Why Peter Thiel Believes Young People's Blood Is the Ultimate Medicine

• http://www.inc.com

"Vampires are now very real, but we never expected them to be our grandparents. A new technology is developed that allows the old to heal themselves with the blood of the young. This creates a problem with supply and demand of children's plasma. The seniors demand new laws forcing kids to donate their young blood, which causes a generational war."  https://www.amazon.com/One-Nation-Under-Blood-Dystopian-ebook/dp/B009SAMFEC#navbar
 

More than anything, Peter Thiel, the billionaire technology investor and Donald Trump supporter, wants to find a way to escape death. He's channeled millions of dollars into startups working on anti-aging medicine, spends considerable time and money researching therapies for his personal use, and believes society ought to open its mind to life-extension methods that sound weird or unsavory.

Speaking of weird and unsavory, if there's one thing that really excites Thiel, it's the prospect of having younger people's blood transfused into his own veins.

That practice is known as parabiosis, and, according to Thiel, it's a potential biological Fountain of Youth--the closest thing science has discovered to an anti-aging panacea.
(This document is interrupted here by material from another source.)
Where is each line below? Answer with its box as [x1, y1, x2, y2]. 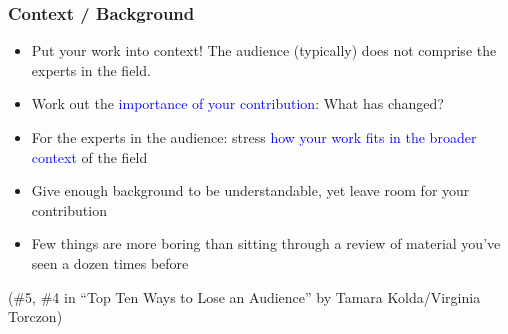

Research into parabiosis began in the 1950s with crude experiments that involved cutting rats open and stitching their circulatory systems together. After decades languishing on the fringes, it's recently started getting attention from mainstream researchers, with multiple clinical trials underway in humans in the U.S. and even more advanced studies in China and Korea.

Considering the science-fiction promise of parabiosis, the studies have received notably little fanfare. But Thiel has been watching closely.

Thiel and Ambrosia.

In Monterey, California, about 120 miles from San Francisco, a company called Ambrosia recently commenced one of the trials. Titled "Young Donor Plasma Transfusion and Age-Related Biomarkers," it has a simple protocol: Healthy participants aged 35 and older get a transfusion of blood plasma from donors under 25, and researchers monitor their blood over the next two years for molecular indicators of health and aging. The study is patient-funded; participants, who range in age from late 30s through 80s, must pay $8,000 to take part, and live in or travel to Monterey for treatments and follow-up assessments.